WHAT YOU ARE ASKED TO DO - Which lines of the listing hold the string "paſche"? Show each of them.
***** MATERIAL PROVIDED *****
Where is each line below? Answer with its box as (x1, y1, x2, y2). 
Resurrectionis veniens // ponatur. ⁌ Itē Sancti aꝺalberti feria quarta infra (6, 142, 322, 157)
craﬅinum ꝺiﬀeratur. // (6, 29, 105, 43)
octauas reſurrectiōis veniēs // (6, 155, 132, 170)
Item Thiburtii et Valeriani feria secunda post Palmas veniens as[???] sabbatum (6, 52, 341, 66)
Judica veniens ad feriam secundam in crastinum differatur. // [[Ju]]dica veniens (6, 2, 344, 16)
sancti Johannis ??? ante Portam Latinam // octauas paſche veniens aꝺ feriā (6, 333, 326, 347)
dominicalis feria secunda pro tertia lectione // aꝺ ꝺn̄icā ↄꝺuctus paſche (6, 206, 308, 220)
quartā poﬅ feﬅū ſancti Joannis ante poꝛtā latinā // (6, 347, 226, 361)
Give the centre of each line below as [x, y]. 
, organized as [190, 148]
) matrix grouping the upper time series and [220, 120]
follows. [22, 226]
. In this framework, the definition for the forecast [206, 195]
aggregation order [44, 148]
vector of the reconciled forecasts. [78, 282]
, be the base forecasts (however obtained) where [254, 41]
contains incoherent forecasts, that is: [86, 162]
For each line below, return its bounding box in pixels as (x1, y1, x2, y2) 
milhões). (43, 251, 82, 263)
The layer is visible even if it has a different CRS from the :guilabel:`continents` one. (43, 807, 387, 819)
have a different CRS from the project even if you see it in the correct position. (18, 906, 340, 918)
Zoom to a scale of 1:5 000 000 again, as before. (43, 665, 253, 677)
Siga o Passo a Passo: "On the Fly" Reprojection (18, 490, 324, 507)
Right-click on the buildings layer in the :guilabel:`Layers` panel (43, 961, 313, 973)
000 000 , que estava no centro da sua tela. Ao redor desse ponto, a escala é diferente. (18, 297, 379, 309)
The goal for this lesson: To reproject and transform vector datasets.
*****
EXERCISE SOLUTION -
sancti Johannis ??? ante Portam Latinam // octauas paſche veniens aꝺ feriā (6, 333, 326, 347)
dominicalis feria secunda pro tertia lectione // aꝺ ꝺn̄icā ↄꝺuctus paſche (6, 206, 308, 220)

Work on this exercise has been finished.